Opus 4.7 Released! (Activity: 765): Anthropic has released Opus 4.7, an update to its Claude AI model, which shows significant improvements over its predecessor, Opus 4.6. The new version excels in complex programming tasks, demonstrating enhanced instruction-following and self-checking capabilities. It also features improved vision and multimodality, supporting higher-resolution images for better handling of dense visual content. The model maintains the same pricing as Opus 4.6, at $5 per 1 million input tokens and $25 per 1 million output tokens, and is available across all Claude products and major platforms like Amazon Bedrock, Google Vertex AI, and Microsoft Foundry. Read more. Some users report that Opus 4.6’s performance declined in the weeks leading up to the release of 4.7, suggesting a possible strategic move by Anthropic. Others note the efficient usage metrics of the new version, indicating satisfaction with its performance.

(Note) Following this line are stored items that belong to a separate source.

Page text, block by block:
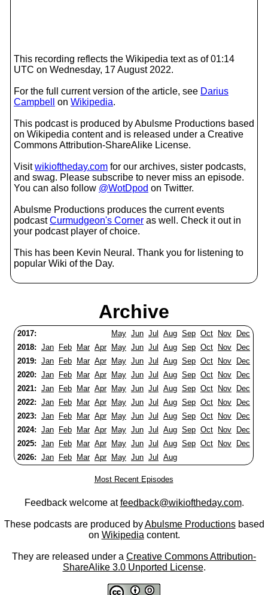
This recording reflects the Wikipedia text as of 01:14
UTC on Wednesday, 17 August 2022.
For the full current version of the article, see Darius
Campbell
on Wikipedia.
This podcast is produced by Abulsme Productions based
on Wikipedia content and is released under a Creative
Commons Attribution-ShareAlike License.
Visitwikioftheday.com for our archives, sister podcasts,
and swag. Please subscribe to never miss an episode.
You can also follow @WotDpod on Twitter.
Abulsme Productions produces the current events
podcastCurmudgeon's Corner as well. Check it out in
your podcast player of choice.
This has been Kevin Neural. Thank you for listening to
popular Wiki of the Day.
Archive
2017: May Jun Jul Aug Sep Oct Nov
Dec
2018: Jan Feb Mar Apr May Jun Jul Aug Sep Oct Nov
Dec
2019: Jan Feb Mar Apr May Jun Jul Aug Sep Oct Nov
Dec
2020: Jan Feb Mar Apr May Jun Jul Aug Sep Oct Nov
Dec
2021: Jan Feb Mar Apr May Jun Jul Aug Sep Oct Nov
Dec
2022: Jan Feb Mar Apr May Jun Jul Aug Sep Oct Nov
Dec
2023: Jan Feb Mar Apr May Jun Jul Aug Sep Oct Nov
Dec
2024: Jan Feb Mar Apr May Jun Jul Aug Sep Oct Nov
Dec
2025: Jan Feb Mar Apr May Jun Jul Aug Sep Oct Nov
Dec
2026: Jan Feb Mar Apr May Jun Jul Aug
Most Recent Episodes
Feedback welcome atfeedback@wikioftheday.com.
These podcasts are produced byAbulsme Productionsbased
on Wikipedia content.
They are released under a Creative Commons Attribution-
ShareAlike 3.0 Unported License.

- The release of Opus 4.7 introduces an updated tokenizer that enhances text processing capabilities. However, this improvement comes with a tradeoff where the same input may map to more tokens, approximately 1.0–1.35× depending on the content type. This change aims to optimize performance, particularly in agentic coding scenarios, where Opus 4.7 Medium is reportedly comparable to Opus 4.6 High while using fewer tokens, as illustrated in this graph.
- A user notes that Opus 4.6 has been underperforming for the past two weeks, raising concerns about whether this is a strategic move to encourage upgrades to Opus 4.7. This suggests a potential issue with the previous version’s performance that might be addressed in the new release.
- Another user reports that Opus 4.7’s performance is impressive, with only 3% of both 5-hour and weekly usage being consumed for a simple task. This indicates a significant improvement in efficiency and resource management in the latest version.

2. AI Models in Roleplay and Creative Writing

I need to vent about the available models and my RP journey. Feel free to ignore (Activity: 350): The post discusses the challenges of finding a suitable role-playing (RP) model that combines desired features such as character adherence, nuanced subtext, and coherent plot advancement. The user has experimented with various models including Claude Sonnet 3.7, Gemini 2.5 Pro, Deepseek 3.2, Grok, Kimi 2, GLM 4.7, and Gemini 3.1, each having significant drawbacks like positivity bias, lack of nuance, or instability. The user expresses frustration with NanoGPT’s performance issues, particularly its tendency to stop mid-output and reduced intelligence compared to OpenRouter. The post highlights a desire for a model that combines the strengths of these models without their flaws, such as the memory and plot advancement of Gemini 2.5 and the subtext reading of Claude models. One commenter suggests switching models mid-story to avoid repetition and leverage different model strengths, while another highlights the unrealistic expectation of combining multiple high-cost model features into a single affordable model. Another user mentions Opus as a close alternative but notes its high cost.
- Fit-Statistician8636 suggests that switching models mid-story can help avoid repetition issues, especially when using cloud models, as the transition is quick and seamless. This approach can enhance the storytelling experience by introducing variety and maintaining engagement.
- KitanaKahn discusses the imperfections of AI models, using Gemini 2.5 as an example. They highlight how the model’s negativity bias can be turned into a creative challenge, requiring strategic thinking to earn character approval, which can lead to engaging role-playing experiences despite the model’s flaws.
- Fairy_Familiar mentions Opus as a high-quality model but notes its high cost. This comment reflects the ongoing challenge of balancing model performance with affordability, a common issue for users seeking advanced AI capabilities without incurring significant expenses.
Claude Opus 4.7 is out (Activity: 185): Claude Opus 4.7 has been released, with initial user feedback suggesting a reduction in the AI’s positivity bias compared to version 4.6. Users report that the AI now follows instructions more ruthlessly, particularly in scenarios where it needs to avoid being overly supportive or cooperative. This change may affect how the model handles role-playing (RP) scenarios, though the overall quality appears similar to 4.6 before any perceived downgrades. Some users note that the model’s tendency to self-correct in a stream-of-consciousness manner persists, particularly when dealing with character quirks. Others have not experienced this issue, attributing it to their specific prompts. There is also a mention of the model’s cost being a barrier for some users.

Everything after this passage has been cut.